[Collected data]
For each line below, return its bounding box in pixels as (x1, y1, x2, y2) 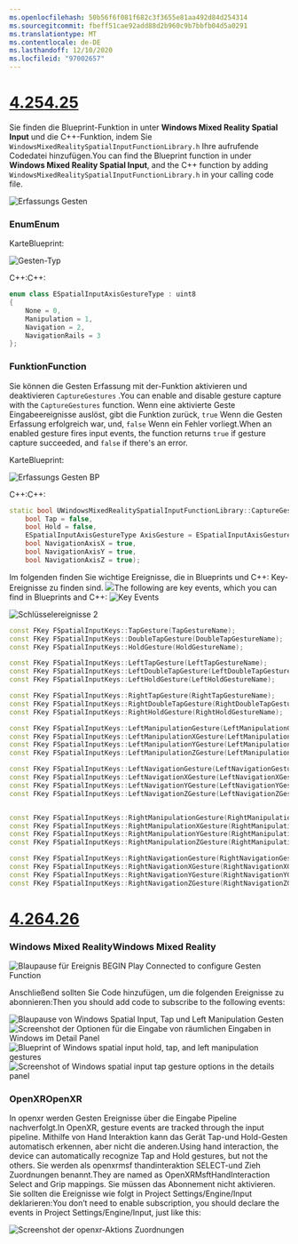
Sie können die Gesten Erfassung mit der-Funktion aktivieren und (9, 380, 247, 391)
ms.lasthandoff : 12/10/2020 (9, 46, 114, 55)
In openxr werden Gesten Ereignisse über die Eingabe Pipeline (9, 1112, 238, 1124)
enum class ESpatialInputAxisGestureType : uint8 (9, 290, 197, 299)
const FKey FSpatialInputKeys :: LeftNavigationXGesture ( (9, 773, 220, 782)
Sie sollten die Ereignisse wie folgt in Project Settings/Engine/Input (9, 1188, 253, 1200)
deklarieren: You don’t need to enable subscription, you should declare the (9, 1198, 279, 1208)
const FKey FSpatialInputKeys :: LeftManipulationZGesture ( (9, 748, 228, 758)

What to produce
Among the lines above, tally those containing the string "FSpatialInputKeys" and give only the result.

Result of the exercise
2